All of the entries below are to be retyped exactly.

Entries taken from a collection:
>>>

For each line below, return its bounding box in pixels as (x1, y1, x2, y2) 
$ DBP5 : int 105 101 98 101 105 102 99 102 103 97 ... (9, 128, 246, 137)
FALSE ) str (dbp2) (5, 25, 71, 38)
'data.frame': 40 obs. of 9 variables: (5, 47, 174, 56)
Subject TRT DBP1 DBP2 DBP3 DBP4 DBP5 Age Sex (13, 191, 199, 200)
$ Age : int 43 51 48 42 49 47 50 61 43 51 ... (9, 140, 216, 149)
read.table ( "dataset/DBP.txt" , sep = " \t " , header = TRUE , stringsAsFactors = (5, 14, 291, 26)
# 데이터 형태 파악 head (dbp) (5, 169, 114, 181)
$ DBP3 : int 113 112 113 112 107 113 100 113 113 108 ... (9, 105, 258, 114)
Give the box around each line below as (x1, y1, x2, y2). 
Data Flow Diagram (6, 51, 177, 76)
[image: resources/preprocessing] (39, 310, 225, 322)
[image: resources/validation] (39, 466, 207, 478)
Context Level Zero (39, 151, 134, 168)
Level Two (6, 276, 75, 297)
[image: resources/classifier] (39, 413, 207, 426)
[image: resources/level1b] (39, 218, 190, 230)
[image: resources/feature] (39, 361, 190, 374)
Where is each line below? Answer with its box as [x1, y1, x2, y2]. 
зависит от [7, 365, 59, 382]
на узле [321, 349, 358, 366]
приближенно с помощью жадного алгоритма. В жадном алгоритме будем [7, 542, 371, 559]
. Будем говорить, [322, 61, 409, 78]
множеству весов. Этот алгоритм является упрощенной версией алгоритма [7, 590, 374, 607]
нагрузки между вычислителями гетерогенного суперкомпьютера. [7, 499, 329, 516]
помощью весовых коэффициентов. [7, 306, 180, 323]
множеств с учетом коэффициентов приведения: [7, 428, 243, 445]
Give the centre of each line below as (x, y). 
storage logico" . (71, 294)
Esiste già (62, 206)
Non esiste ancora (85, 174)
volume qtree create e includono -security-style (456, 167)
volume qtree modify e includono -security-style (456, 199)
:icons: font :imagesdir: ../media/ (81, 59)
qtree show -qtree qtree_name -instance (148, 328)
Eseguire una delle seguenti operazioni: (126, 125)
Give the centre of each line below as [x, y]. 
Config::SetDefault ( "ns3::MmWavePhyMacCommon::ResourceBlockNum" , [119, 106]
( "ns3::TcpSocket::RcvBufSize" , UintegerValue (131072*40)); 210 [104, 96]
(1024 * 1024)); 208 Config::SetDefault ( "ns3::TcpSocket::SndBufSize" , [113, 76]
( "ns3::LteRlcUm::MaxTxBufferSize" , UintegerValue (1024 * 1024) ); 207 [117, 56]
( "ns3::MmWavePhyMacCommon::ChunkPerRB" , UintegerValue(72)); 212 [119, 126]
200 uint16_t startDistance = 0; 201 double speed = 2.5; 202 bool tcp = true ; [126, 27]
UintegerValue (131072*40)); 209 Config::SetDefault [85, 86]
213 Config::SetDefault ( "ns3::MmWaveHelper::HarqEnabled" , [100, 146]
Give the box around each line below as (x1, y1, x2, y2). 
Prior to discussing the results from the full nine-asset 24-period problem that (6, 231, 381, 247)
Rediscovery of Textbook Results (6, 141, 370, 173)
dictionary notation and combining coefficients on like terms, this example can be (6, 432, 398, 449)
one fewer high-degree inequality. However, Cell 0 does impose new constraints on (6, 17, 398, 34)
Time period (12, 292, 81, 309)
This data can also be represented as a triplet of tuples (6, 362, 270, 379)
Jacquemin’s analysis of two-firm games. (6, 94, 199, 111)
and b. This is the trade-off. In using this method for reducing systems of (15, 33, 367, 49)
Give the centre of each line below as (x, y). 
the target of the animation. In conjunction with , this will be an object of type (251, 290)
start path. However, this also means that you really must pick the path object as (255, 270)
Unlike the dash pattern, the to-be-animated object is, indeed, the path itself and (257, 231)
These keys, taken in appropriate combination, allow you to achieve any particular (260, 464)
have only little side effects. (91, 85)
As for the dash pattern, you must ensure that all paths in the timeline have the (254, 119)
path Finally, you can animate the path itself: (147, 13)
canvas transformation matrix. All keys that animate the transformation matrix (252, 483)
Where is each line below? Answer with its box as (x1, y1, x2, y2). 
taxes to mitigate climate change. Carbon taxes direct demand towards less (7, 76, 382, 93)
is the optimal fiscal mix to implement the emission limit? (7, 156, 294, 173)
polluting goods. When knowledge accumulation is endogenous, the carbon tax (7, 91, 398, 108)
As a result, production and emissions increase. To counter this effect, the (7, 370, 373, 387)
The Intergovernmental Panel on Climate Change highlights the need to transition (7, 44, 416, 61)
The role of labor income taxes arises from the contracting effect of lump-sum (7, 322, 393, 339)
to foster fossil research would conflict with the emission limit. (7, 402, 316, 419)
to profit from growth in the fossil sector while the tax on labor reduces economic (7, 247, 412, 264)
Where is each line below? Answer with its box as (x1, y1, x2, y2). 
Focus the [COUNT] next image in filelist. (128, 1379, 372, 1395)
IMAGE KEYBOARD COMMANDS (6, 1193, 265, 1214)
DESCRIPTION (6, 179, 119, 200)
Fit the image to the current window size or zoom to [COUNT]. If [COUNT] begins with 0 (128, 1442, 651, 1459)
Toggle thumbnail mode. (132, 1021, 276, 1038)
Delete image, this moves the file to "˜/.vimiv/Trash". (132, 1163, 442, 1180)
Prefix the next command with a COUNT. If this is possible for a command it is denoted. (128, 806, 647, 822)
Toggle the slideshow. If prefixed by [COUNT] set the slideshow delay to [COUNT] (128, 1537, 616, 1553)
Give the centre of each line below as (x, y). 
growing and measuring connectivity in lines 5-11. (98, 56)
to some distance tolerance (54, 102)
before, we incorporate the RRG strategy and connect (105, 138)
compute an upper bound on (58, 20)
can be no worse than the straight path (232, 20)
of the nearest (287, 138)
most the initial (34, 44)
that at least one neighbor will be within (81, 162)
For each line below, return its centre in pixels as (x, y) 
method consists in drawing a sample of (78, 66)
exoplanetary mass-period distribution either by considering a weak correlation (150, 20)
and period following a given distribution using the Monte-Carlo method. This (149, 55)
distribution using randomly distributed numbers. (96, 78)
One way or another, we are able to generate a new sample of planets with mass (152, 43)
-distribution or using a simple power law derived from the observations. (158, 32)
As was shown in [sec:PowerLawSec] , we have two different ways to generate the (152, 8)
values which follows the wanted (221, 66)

<<<

→ Answer space:
For each line below, return its bounding box in pixels as (x1, y1, x2, y2) 
$ DBP5 : int 105 101 98 101 105 102 99 102 103 97 ... (9, 128, 246, 137)
FALSE ) str (dbp2) (5, 25, 71, 38)
'data.frame': 40 obs. of 9 variables: (5, 47, 174, 56)
Subject TRT DBP1 DBP2 DBP3 DBP4 DBP5 Age Sex (13, 191, 199, 200)
$ Age : int 43 51 48 42 49 47 50 61 43 51 ... (9, 140, 216, 149)
read.table ( "dataset/DBP.txt" , sep = " \t " , header = TRUE , stringsAsFactors = (5, 14, 291, 26)
# 데이터 형태 파악 head (dbp) (5, 169, 114, 181)
$ DBP3 : int 113 112 113 112 107 113 100 113 113 108 ... (9, 105, 258, 114)
Give the box around each line below as (x1, y1, x2, y2). 
Data Flow Diagram (6, 51, 177, 76)
[image: resources/preprocessing] (39, 310, 225, 322)
[image: resources/validation] (39, 466, 207, 478)
Context Level Zero (39, 151, 134, 168)
Level Two (6, 276, 75, 297)
[image: resources/classifier] (39, 413, 207, 426)
[image: resources/level1b] (39, 218, 190, 230)
[image: resources/feature] (39, 361, 190, 374)
Where is each line below? Answer with its box as [x1, y1, x2, y2]. 
зависит от [7, 365, 59, 382]
на узле [321, 349, 358, 366]
приближенно с помощью жадного алгоритма. В жадном алгоритме будем [7, 542, 371, 559]
. Будем говорить, [322, 61, 409, 78]
множеству весов. Этот алгоритм является упрощенной версией алгоритма [7, 590, 374, 607]
нагрузки между вычислителями гетерогенного суперкомпьютера. [7, 499, 329, 516]
помощью весовых коэффициентов. [7, 306, 180, 323]
множеств с учетом коэффициентов приведения: [7, 428, 243, 445]
Give the centre of each line below as (x, y). 
storage logico" . (71, 294)
Esiste già (62, 206)
Non esiste ancora (85, 174)
volume qtree create e includono -security-style (456, 167)
volume qtree modify e includono -security-style (456, 199)
:icons: font :imagesdir: ../media/ (81, 59)
qtree show -qtree qtree_name -instance (148, 328)
Eseguire una delle seguenti operazioni: (126, 125)
Give the centre of each line below as [x, y]. 
Config::SetDefault ( "ns3::MmWavePhyMacCommon::ResourceBlockNum" , [119, 106]
( "ns3::TcpSocket::RcvBufSize" , UintegerValue (131072*40)); 210 [104, 96]
(1024 * 1024)); 208 Config::SetDefault ( "ns3::TcpSocket::SndBufSize" , [113, 76]
( "ns3::LteRlcUm::MaxTxBufferSize" , UintegerValue (1024 * 1024) ); 207 [117, 56]
( "ns3::MmWavePhyMacCommon::ChunkPerRB" , UintegerValue(72)); 212 [119, 126]
200 uint16_t startDistance = 0; 201 double speed = 2.5; 202 bool tcp = true ; [126, 27]
UintegerValue (131072*40)); 209 Config::SetDefault [85, 86]
213 Config::SetDefault ( "ns3::MmWaveHelper::HarqEnabled" , [100, 146]
Give the box around each line below as (x1, y1, x2, y2). 
Prior to discussing the results from the full nine-asset 24-period problem that (6, 231, 381, 247)
Rediscovery of Textbook Results (6, 141, 370, 173)
dictionary notation and combining coefficients on like terms, this example can be (6, 432, 398, 449)
one fewer high-degree inequality. However, Cell 0 does impose new constraints on (6, 17, 398, 34)
Time period (12, 292, 81, 309)
This data can also be represented as a triplet of tuples (6, 362, 270, 379)
Jacquemin’s analysis of two-firm games. (6, 94, 199, 111)
and b. This is the trade-off. In using this method for reducing systems of (15, 33, 367, 49)
Give the centre of each line below as (x, y). 
the target of the animation. In conjunction with , this will be an object of type (251, 290)
start path. However, this also means that you really must pick the path object as (255, 270)
Unlike the dash pattern, the to-be-animated object is, indeed, the path itself and (257, 231)
These keys, taken in appropriate combination, allow you to achieve any particular (260, 464)
have only little side effects. (91, 85)
As for the dash pattern, you must ensure that all paths in the timeline have the (254, 119)
path Finally, you can animate the path itself: (147, 13)
canvas transformation matrix. All keys that animate the transformation matrix (252, 483)
Where is each line below? Answer with its box as (x1, y1, x2, y2). 
taxes to mitigate climate change. Carbon taxes direct demand towards less (7, 76, 382, 93)
is the optimal fiscal mix to implement the emission limit? (7, 156, 294, 173)
polluting goods. When knowledge accumulation is endogenous, the carbon tax (7, 91, 398, 108)
As a result, production and emissions increase. To counter this effect, the (7, 370, 373, 387)
The Intergovernmental Panel on Climate Change highlights the need to transition (7, 44, 416, 61)
The role of labor income taxes arises from the contracting effect of lump-sum (7, 322, 393, 339)
to foster fossil research would conflict with the emission limit. (7, 402, 316, 419)
to profit from growth in the fossil sector while the tax on labor reduces economic (7, 247, 412, 264)
Where is each line below? Answer with its box as (x1, y1, x2, y2). 
Focus the [COUNT] next image in filelist. (128, 1379, 372, 1395)
IMAGE KEYBOARD COMMANDS (6, 1193, 265, 1214)
DESCRIPTION (6, 179, 119, 200)
Fit the image to the current window size or zoom to [COUNT]. If [COUNT] begins with 0 (128, 1442, 651, 1459)
Toggle thumbnail mode. (132, 1021, 276, 1038)
Delete image, this moves the file to "˜/.vimiv/Trash". (132, 1163, 442, 1180)
Prefix the next command with a COUNT. If this is possible for a command it is denoted. (128, 806, 647, 822)
Toggle the slideshow. If prefixed by [COUNT] set the slideshow delay to [COUNT] (128, 1537, 616, 1553)
Give the centre of each line below as (x, y). 
growing and measuring connectivity in lines 5-11. (98, 56)
to some distance tolerance (54, 102)
before, we incorporate the RRG strategy and connect (105, 138)
compute an upper bound on (58, 20)
can be no worse than the straight path (232, 20)
of the nearest (287, 138)
most the initial (34, 44)
that at least one neighbor will be within (81, 162)
For each line below, return its centre in pixels as (x, y) 
method consists in drawing a sample of (78, 66)
exoplanetary mass-period distribution either by considering a weak correlation (150, 20)
and period following a given distribution using the Monte-Carlo method. This (149, 55)
distribution using randomly distributed numbers. (96, 78)
One way or another, we are able to generate a new sample of planets with mass (152, 43)
-distribution or using a simple power law derived from the observations. (158, 32)
As was shown in [sec:PowerLawSec] , we have two different ways to generate the (152, 8)
values which follows the wanted (221, 66)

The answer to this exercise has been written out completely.